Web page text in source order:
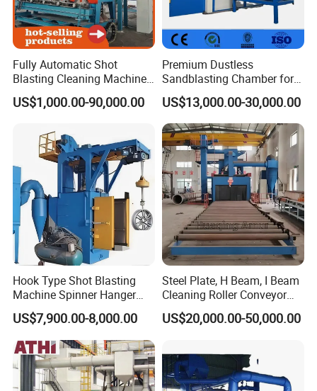
Fully Automatic Shot
Blasting Cleaning Machine
for Inner Wall/Internal Pipe
Surface/Pipe Coating
for Anti-Corrosion
Pretreatment
US$1,000.00-90,000.00
Premium Dustless
Sandblasting Chamber for
Auto Parts Restoration
US$13,000.00-30,000.00
Hook Type Shot Blasting
Machine Spinner Hanger
System Steel Structure &
Forgings Surface Cleaning
Equipment
US$7,900.00-8,000.00
Steel Plate, H Beam, I Beam
Cleaning Roller Conveyor
Shot Blasting
Machine/Profile, Structure
Continuous Pass Through
Type Sand Blasting
US$20,000.00-50,000.00

> Problem to solve: Transcribe all the records above word for word, without their images.

> Exercise result:
Web page text in source order:
Fully Automatic Shot
Blasting Cleaning Machine
for Inner Wall/Internal Pipe
Surface/Pipe Coating
for Anti-Corrosion
Pretreatment
US$1,000.00-90,000.00
Premium Dustless
Sandblasting Chamber for
Auto Parts Restoration
US$13,000.00-30,000.00
Hook Type Shot Blasting
Machine Spinner Hanger
System Steel Structure &
Forgings Surface Cleaning
Equipment
US$7,900.00-8,000.00
Steel Plate, H Beam, I Beam
Cleaning Roller Conveyor
Shot Blasting
Machine/Profile, Structure
Continuous Pass Through
Type Sand Blasting
US$20,000.00-50,000.00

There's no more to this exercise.